BRUSSELS (Reuters) - A compromise proposal on the European Union’s long-term budget, cutting more than 50 billion euros ($64.5 billion) from the original blueprint, ran into a crossfire of criticism on Tuesday from governments on both sides of the spending debate.
The plan by the EU’s Cypriot presidency, sent to capitals late on Monday, recommended the deepest cuts to infrastructure spending in the poorest member states to reduce the total bill, with a less drastic reduction in farm subsidies.
The document will form the basis of negotiations to seek a deal on the seven-year budget for 2014-2020 in time for what promises to be a marathon summit of EU leaders on November 22-23.
But it angered both richer Western states keen to minimize their contributions as they struggle to reduce national debt in the shadow of the euro zone crisis, and Eastern newcomers who rely heavily on EU funds for their future economic development.

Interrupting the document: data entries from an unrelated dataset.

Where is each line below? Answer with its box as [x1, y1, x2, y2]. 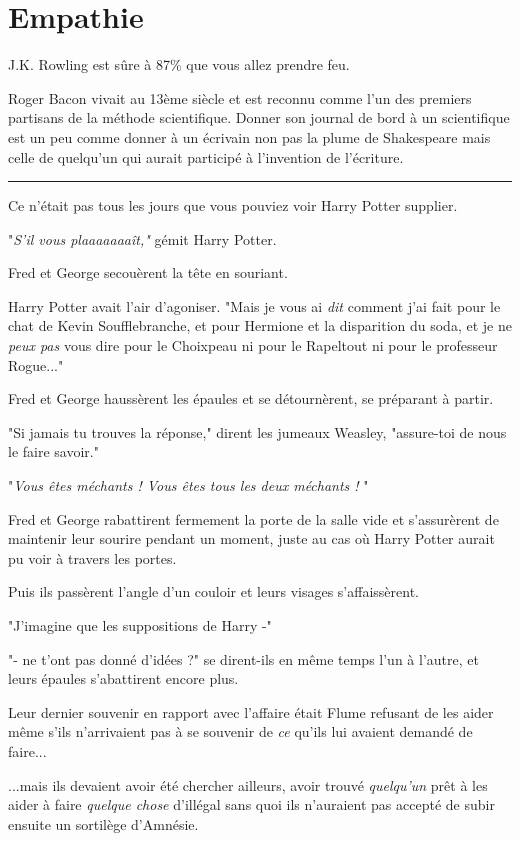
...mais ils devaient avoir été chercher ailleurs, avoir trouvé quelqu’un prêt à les [8, 774, 488, 795]
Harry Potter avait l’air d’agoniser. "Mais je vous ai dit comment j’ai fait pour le [8, 295, 501, 316]
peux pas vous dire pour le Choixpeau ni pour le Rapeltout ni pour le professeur [8, 335, 498, 356]
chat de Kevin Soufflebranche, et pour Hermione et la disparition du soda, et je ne [8, 315, 512, 336]
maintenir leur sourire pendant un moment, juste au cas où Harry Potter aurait [8, 528, 495, 549]
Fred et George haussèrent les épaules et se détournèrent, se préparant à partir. [8, 388, 494, 409]
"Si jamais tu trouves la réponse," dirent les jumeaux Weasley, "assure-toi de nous [8, 421, 507, 442]
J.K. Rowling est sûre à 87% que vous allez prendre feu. [8, 54, 350, 75]
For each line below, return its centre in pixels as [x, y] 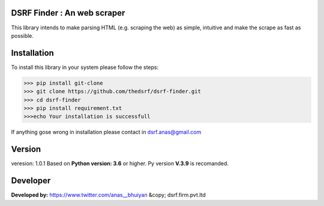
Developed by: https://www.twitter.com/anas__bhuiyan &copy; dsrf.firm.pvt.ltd [109, 195]
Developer [31, 181]
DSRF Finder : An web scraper [68, 13]
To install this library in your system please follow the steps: [85, 67]
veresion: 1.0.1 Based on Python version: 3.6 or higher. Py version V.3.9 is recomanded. [120, 163]
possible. [22, 35]
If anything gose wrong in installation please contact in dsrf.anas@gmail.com [106, 132]
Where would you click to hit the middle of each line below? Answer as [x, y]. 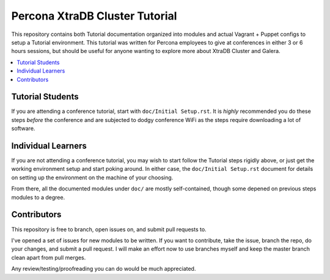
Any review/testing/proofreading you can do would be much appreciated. [104, 269]
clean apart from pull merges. [49, 257]
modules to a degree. [38, 197]
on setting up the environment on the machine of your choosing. [92, 178]
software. [23, 129]
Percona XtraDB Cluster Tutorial [94, 16]
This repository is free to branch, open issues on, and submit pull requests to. [109, 229]
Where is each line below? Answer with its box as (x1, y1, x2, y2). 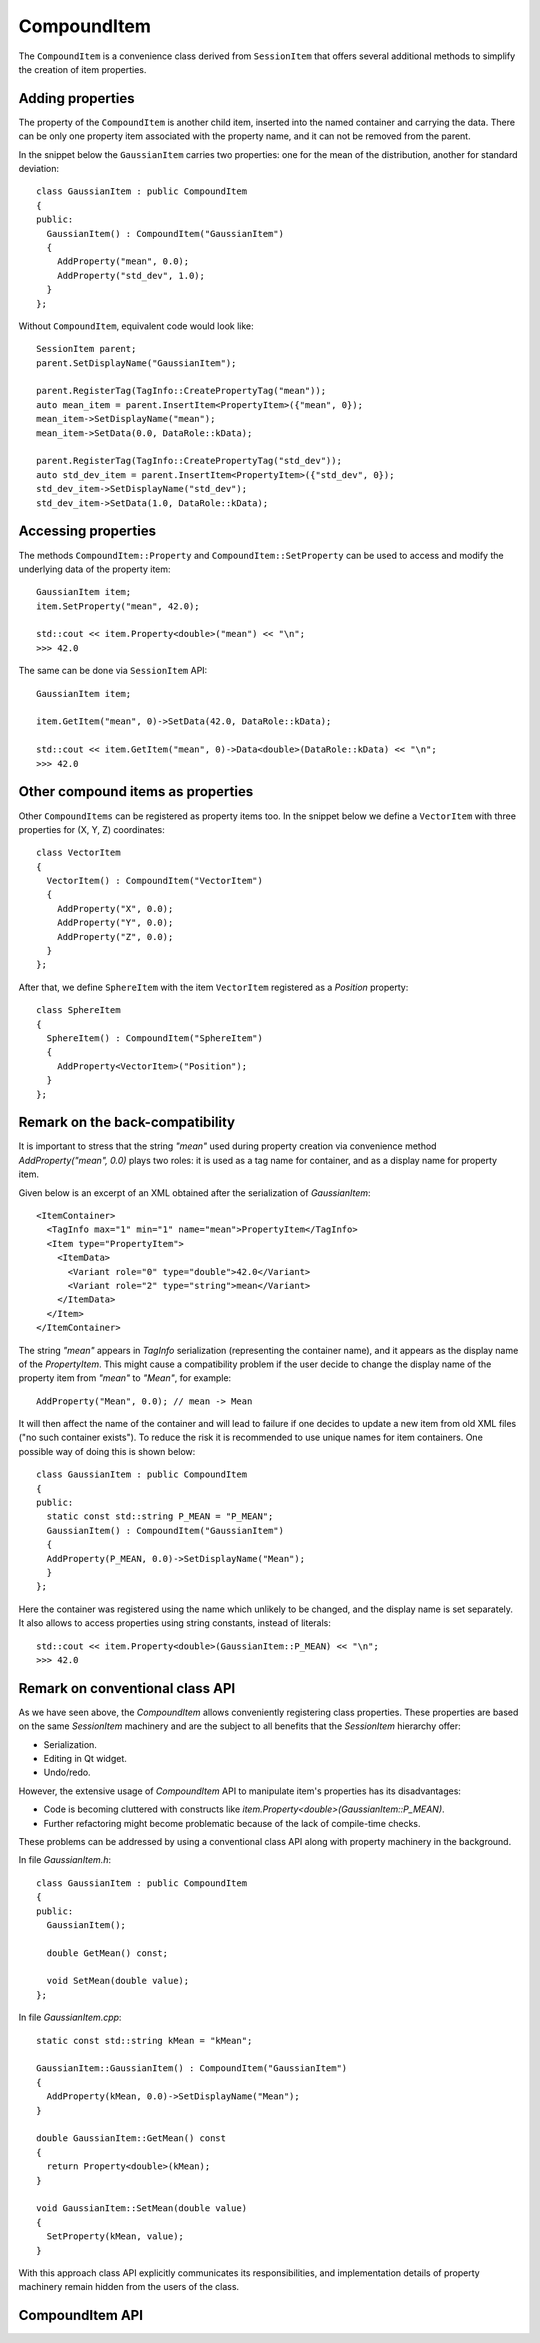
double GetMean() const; (46, 1947, 169, 1959)
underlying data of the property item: (18, 563, 171, 575)
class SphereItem (36, 1005, 121, 1016)
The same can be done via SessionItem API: (18, 665, 208, 677)
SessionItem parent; (36, 343, 137, 355)
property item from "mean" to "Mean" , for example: (18, 1372, 232, 1384)
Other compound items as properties (18, 783, 254, 800)
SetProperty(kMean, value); (46, 2231, 185, 2242)

“In times of austerity, the EU budget must not grow. We need to cut three or four times as much as in this proposal to stabilize member states’ contributions,” said Swedish Minister for EU Affairs Birgitta Ohlsson. Stockholm is a net contributor.
“No deal will be possible on the basis of cuts of only 50 billion euro,” she added.
Sweden, Germany and Britain have demanded cuts of 100-200 billion euros to the European Commission’s proposed 1 trillion euro total, slightly more than 1 percent of the 27-nation bloc’s gross domestic product. By contrast national government spending accounts for between 40 and 56 percent of member states’ GDP.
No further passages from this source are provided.